:: ASSIGNED TASK ::
Lines with the string "themes" in the data below: report how many there are, and write nothing but the number.

──────────

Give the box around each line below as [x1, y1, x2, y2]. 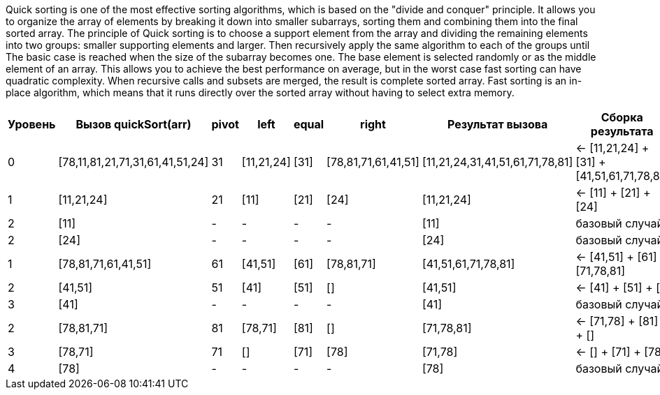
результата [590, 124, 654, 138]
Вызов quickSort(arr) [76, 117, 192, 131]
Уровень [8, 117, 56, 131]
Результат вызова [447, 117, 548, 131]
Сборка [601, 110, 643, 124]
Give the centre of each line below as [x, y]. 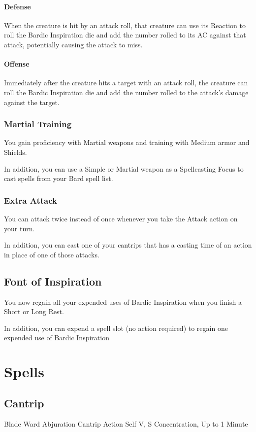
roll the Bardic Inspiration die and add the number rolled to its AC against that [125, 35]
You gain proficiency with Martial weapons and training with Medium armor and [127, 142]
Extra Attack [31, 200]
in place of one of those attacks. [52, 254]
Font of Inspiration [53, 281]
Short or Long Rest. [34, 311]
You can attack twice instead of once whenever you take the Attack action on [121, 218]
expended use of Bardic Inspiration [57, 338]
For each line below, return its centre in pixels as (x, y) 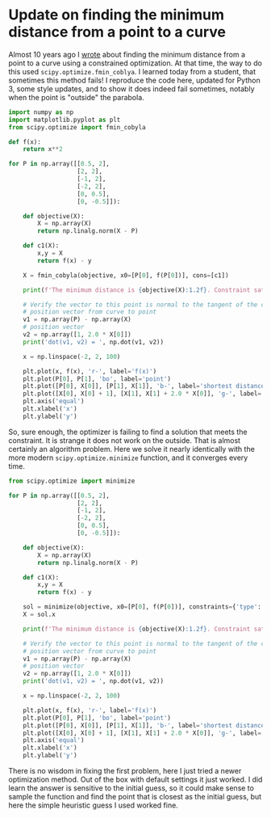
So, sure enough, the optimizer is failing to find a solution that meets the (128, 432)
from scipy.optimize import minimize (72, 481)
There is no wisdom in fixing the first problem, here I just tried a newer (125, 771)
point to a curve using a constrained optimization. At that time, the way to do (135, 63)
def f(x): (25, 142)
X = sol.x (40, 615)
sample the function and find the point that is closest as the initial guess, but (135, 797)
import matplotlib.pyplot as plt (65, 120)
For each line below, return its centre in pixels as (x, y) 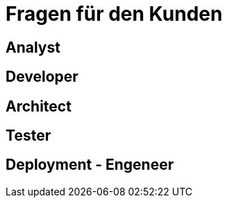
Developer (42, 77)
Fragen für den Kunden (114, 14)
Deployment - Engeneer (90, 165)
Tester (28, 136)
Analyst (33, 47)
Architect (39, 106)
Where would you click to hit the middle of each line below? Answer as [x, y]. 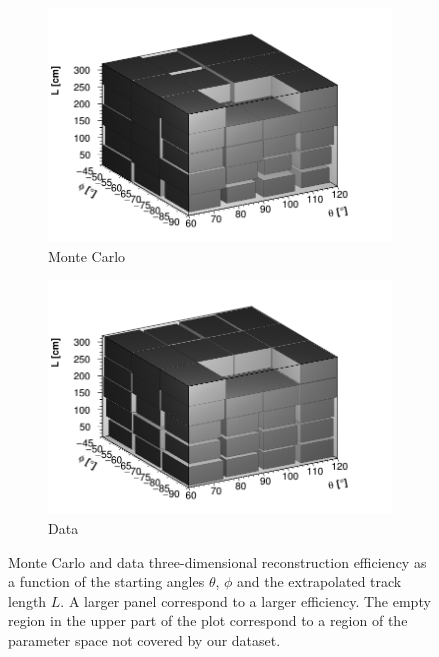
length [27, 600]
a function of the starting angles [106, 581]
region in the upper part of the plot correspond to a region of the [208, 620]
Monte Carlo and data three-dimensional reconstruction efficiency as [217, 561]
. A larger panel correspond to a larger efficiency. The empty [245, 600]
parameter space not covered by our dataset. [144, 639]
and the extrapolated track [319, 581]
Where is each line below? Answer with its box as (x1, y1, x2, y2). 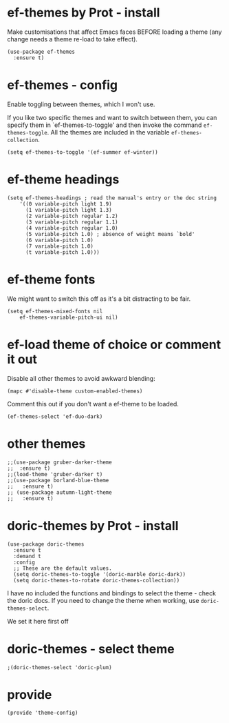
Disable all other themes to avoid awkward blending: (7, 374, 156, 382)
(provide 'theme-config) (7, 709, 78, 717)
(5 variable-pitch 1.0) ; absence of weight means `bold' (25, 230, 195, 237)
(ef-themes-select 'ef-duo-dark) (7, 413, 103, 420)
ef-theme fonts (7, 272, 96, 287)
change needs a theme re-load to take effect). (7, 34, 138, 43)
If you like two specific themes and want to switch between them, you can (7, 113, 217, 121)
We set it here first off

──────────

:: ANSWER BOX ::
3